1930'lu, 1940'lı yılların gazete manşetlerini bugünün dünya görüşleri ışığında ele almak, Fatih'in fedaisi Kara Murat'ın filmlerinde kol saati takmasına benzer. Konuşmamın başında söylediğim gibi, bugünün dünyası çok daha farklı gerçeklere sahip bir dünya. Bugünün dünyasında toprak büyüklüğü ya da nüfus büyüklüğü de doğrudan bir anlam ifade etmiyor. Bakın, 2011 yılı dünyanın en gelişmiş ekonomileri sıralamasında, bizim Konya vilayetimiz kadar olan Hollanda, büyüklüğüyle övündüğümüz Türkiye ekonomisinden daha fazla bir toplam değer üretmiş. Hollanda'nın ürettiği bu gayrisafi millî hasıla tek tek Hollandalılara dağıtıldığında 50 bin dolar civarında bir kişi başı gelir oluyor. Toplam refah pastasının büyüklüğü bakımından Hollanda'nın hemen arkasında yer alan Türkiye'de ise kişi başına gelir 10 bin dolar civarında. Bir Hollanda vatandaşının bir Türkiye vatandaşına göre 5 kat daha fazla maddi olanağı bulunuyor.
Peki, bu rakamları nasıl değiştireceğiz, nasıl geliştireceğiz? Elbette ki nitelikli insan yetiştirerek. Bakınız, bugün Türkiye'de nüfusumuzun dörtte 1'i on beş yaşın altında ve eğitimlerinin ilk kademelerinde bulunuyor. Öte yandan, her yıl ortalama 1 milyon 250 bin yeni öğrencimiz yükseköğretim çağına geliyor. Nüfusumuzun yüzde 50'si otuz yaşın altında. Bu, bugünün dünyasında müthiş bir avantaj hâline gelebilir.
Türkiye'de bugün öyle bir yapay gündem var ki, vatandaşlarımız bu yapay gündemle, maalesef, bu geri kalmış rakamlardan uzak tutuluyor. Bu yapay gündeme göre, ortaokul düzeyine gelen çocuklarımız doğrudan 5, 6, 7'nci sınıflara devam etmekten öte, imam hatip okullarına giderlerse bütün sorunlar çözülecek sanılıyor. Maalesef, tüm kamuoyu, eğitim politikaları denildiğinde bu konuya saplanmış kalmış durumda. Oysa eğitimin bir bütün olarak ve bu bütüne elbette ki imam hatip okullarını da dâhil ederek ele alınması gerekiyor.

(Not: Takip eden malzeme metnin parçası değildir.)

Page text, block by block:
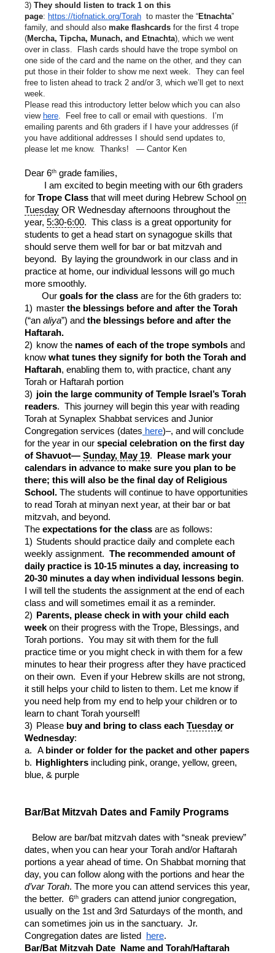
3) They should listen to track 1 on this
page: https://tiofnatick.org/Torah to master the “Etnachta”
family, and should also make flashcards for the first 4 trope
(Mercha, Tipcha, Munach, and Etnachta), which we went
over in class. Flash cards should have the trope symbol on
one side of the card and the name on the other, and they can
put those in their folder to show me next week. They can feel
free to listen ahead to track 2 and/or 3, which we’ll get to next
week.
Please read this introductory letter below which you can also
view here. Feel free to call or email with questions. I’m
emailing parents and 6th graders if I have your addresses (if
you have additional addresses I should send updates to,
please let me know. Thanks! — Cantor Ken
Dear 6th grade families,
I am excited to begin meeting with our 6th graders
for Trope Class that will meet during Hebrew School on
Tuesday OR Wednesday afternoons throughout the
year, 5:30-6:00. This class is a great opportunity for
students to get a head start on synagogue skills that
should serve them well for bar or bat mitzvah and
beyond. By laying the groundwork in our class and in
practice at home, our individual lessons will go much
more smoothly.
Our goals for the class are for the 6th graders to:
1) master the blessings before and after the Torah
(“an aliya”) and the blessings before and after the
Haftarah.
2) know the names of each of the trope symbols and
know what tunes they signify for both the Torah and
Haftarah, enabling them to, with practice, chant any
Torah or Haftarah portion
3) join the large community of Temple Israel’s Torah
readers. This journey will begin this year with reading
Torah at Synaplex Shabbat services and Junior
Congregation services (dates here)–, and will conclude
for the year in our special celebration on the first day
of Shavuot— Sunday, May 19.
Please mark your
calendars in advance to make sure you plan to be
there; this will also be the final day of Religious
School. The students will continue to have opportunities
to read Torah at minyan next year, at their bar or bat
mitzvah, and beyond.
The expectations for the class are as follows:
1) Students should practice daily and complete each
weekly assignment. The recommended amount of
daily practice is 10-15 minutes a day, increasing to
20-30 minutes a day when individual lessons begin.
I will tell the students the assignment at the end of each
class and will sometimes email it as a reminder.
2)
Parents, please check in with your child each
weekon their progress with the Trope, Blessings, and
Torah portions. You may sit with them for the full
practice time or you might check in with them for a few
minutes to hear their progress after they have practiced
on their own. Even if your Hebrew skills are not strong,
it still helps your child to listen to them. Let me know if
you need help from my end to help your children or to
learn to chant Torah yourself!
3) Please buy and bring to class each Tuesdayor
Wednesday:
a.
A binder or folder for the packet and other papers
b.
Highlighters including pink, orange, yellow, green,
blue, & purple
Bar/Bat Mitzvah Dates and Family Programs
Below are bar/bat mitzvah dates with “sneak preview”
dates, when you can hear your Torah and/or Haftarah
portions a year ahead of time. On Shabbat morning that
day, you can follow along with the portions and hear the
d’var Torah. The more you can attend services this year,
the better. 6th graders can attend junior congregation,
usually on the 1st and 3rd Saturdays of the month, and
can sometimes join us in the sanctuary. Jr.
Congregation dates are listed
here.
Bar/Bat Mitzvah Date
Name and Torah/Haftarah

Türkiye'de millî eğitime ayrılan pay konusunda ciddi bir gelişme maalesef ki 2012 bütçesinde de yok, toplam millî gelirinin 2,74'ü.

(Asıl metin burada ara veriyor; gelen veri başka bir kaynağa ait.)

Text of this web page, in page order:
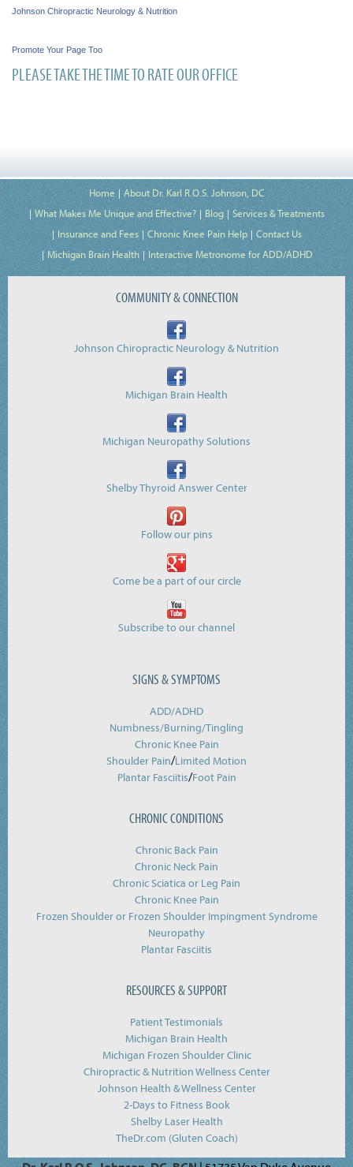
Johnson Chiropractic Neurology & Nutrition
Promote Your Page Too
PLEASE TAKE THE TIME TO RATE OUR OFFICE
Home
About Dr. Karl R.O.S. Johnson, DC
What Makes Me Unique and Effective?
Blog
Services & Treatments
Insurance and Fees
Chronic Knee Pain Help
Contact Us
Michigan Brain Health
Interactive Metronome for ADD/ADHD
COMMUNITY & CONNECTION
Johnson Chiropractic Neurology & Nutrition
Michigan Brain Health
Michigan Neuropathy Solutions
Shelby Thyroid Answer Center
Follow our pins
Come be a part of our circle
Subscribe to our channel
SIGNS & SYMPTOMS
ADD/ADHD
Numbness/Burning/Tingling
Chronic Knee Pain
Shoulder Pain/Limited Motion
Plantar Fasciitis/Foot Pain
CHRONIC CONDITIONS
Chronic Back Pain
Chronic Neck Pain
Chronic Sciatica or Leg Pain
Chronic Knee Pain
Frozen Shoulder or Frozen Shoulder Impingment Syndrome
Neuropathy
Plantar Fasciitis
RESOURCES & SUPPORT
Patient Testimonials
Michigan Brain Health
Michigan Frozen Shoulder Clinic
Chiropractic & Nutrition Wellness Center
Johnson Health & Wellness Center
2-Days to Fitness Book
Shelby Laser Health
TheDr.com (Gluten Coach)

Şimdi diyeceksiniz ki: "Almanya'da da 2,8'i." Ama Almanya'nın 4 trilyon dolarlık millî gelirini düşündüğümüz zaman bizim rakamın ne kadar küçük kaldığını göreceğiz. Peki, ne yapacağız? Eğitime daha fazla kaynak ayırmamız, eğitim sistemini günlük iktidar hırslarından uzak, çağdaş bir anlayışla kurgulamamız, mesleki eğitime, yükseköğretime gereken önemi vermemiz, kamu okullarını da özel okullar gibi donatmamız, eğitim standartlarımızı gelişmiş denen göstergelere göre yatırım yaparak geliştirmemiz önem ve öncelik arz ediyor.

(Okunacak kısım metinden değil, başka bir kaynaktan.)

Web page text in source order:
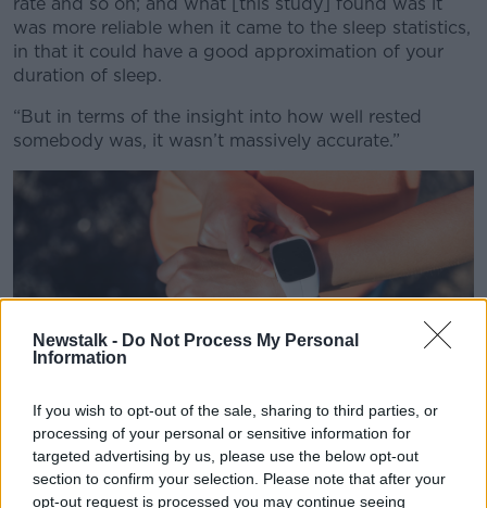
Newstalk - Do Not Process My Personal
Information
If you wish to opt-out of the sale, sharing to third parties, or
processing of your personal or sensitive information for
targeted advertising by us, please use the below opt-out
section to confirm your selection. Please note that after your
opt-out request is processed you may continue seeing
Learn more
was more reliable when it came to the sleep statistics,
in that it could have a good approximation of your
duration of sleep.
“But in terms of the insight into how well rested
somebody was, it wasn’t massively accurate.”
Trail runner athlete using her smart watch app to monitor

Son olarak şunu söylemek istiyorum: Millî eğitimimizin dünyaya, kendi kimliğine sahip olan özgür bireyler olarak yetişecek Türkiye Cumhuriyeti vatandaşlarını kazandırması gerektirdiğini ifade ediyor, yüce ulusumuza ve onların temsilcileri olan siz değerli milletvekillerine saygı ve sevgilerimi sunuyorum.
Teşekkür ediyorum. (CHP sıralarından alkışlar)
BAŞKAN - Teşekkür ederim Sayın Baydar.